Фишар хорошо разбирается в этом. Он сам рассчитывал и комбинировал всю жизнь. Он тоже играл в шахматы и хотя не считал, что творит историю нации, но был уверен, что творит хотя бы историю собственной жизни. И его расчеты не оправдались. Поэтому он больше не будет комбинировать и рассчитывать. Теперь он решил избавиться от всего, что получилось в результате его математических подсчетов… а может быть, просчетов. Прежде всего надо избавиться от Шмидтке, да, теперь как раз самый подходящий момент избавиться от Шмидтке. Пнуть его ногой. Можно рискнуть и не обращать внимания на угрозы разоблачений.

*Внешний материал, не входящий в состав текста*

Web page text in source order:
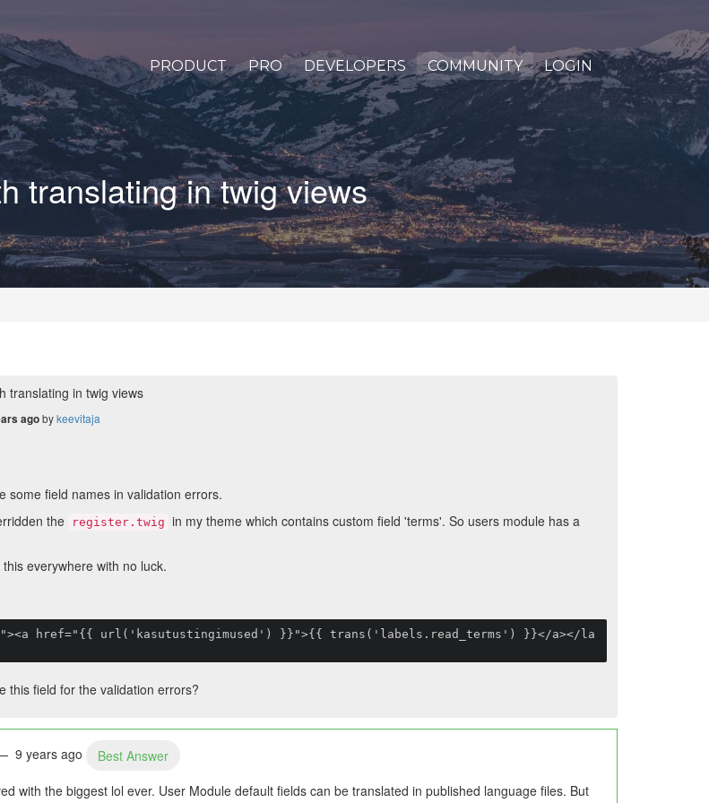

Марта! Всякую сентиментальность — побоку. Он хочет только одного: сохранить кусочек своего маленького счастья, уголок, где будет тепло и солнечно, и жить там с Люцией. Но согласится ли Люция разделить его одиночество, одиночество Сенеки, где нет места честолюбию, где царит тишина и нет никакой суеты, где будут только книги, где человек становится мудрым и примиряется со своим уделом? Вправе ли он обречь на такое одиночество человека, который хочет еще что-то создать, чего-то достигнуть, который еще мечтает завоевать мир и творить историю своей жизни? Но у него, вероятно, просто не хватит сил отказаться от Люции, нет, у него не хватит сил и на то, чтобы замкнуться одному и порвать связь с жизнью. А эту связь с жизнью и олицетворяет Люция. Она сама жизнь. Его восхищает, как она умеет прислушиваться к жизни, понимать ее, как она непосредственно реагирует на все проявления жизни. Он, Фишар, никогда не был способен на это. Он всегда приспосабливал самого себя и свою жизнь к кому-то или к чему-то. Теперь он пытается приспособиться к Люции, и ему становится страшно, что Люция заметит это, что она распознает, каков он в действительности, если еще не распознала. Иногда ему кажется, что она все знает. А иногда кажется, что он ей вовсе не нужен, что она только терпит его возле себя, что у нее есть еще другая жизнь, что он, Фишар, просто оказался случайно на ее жизненном пути и остался на нем, как камень, который она не в силах сдвинуть. Ему не хочется думать о том, как к нему относится Люция. Он нашел бы в их отношениях слишком много трещин. Не стоит терзать душу. Пусть останется еще хоть ненадолго сладостная иллюзия, что все хорошо. Но поговорить с ней надо. Он скажет ей откровенно, к каким выводам он пришел в последние дни. Он спросит Люцию, может ли он рассчитывать на нее в своей новой жизни.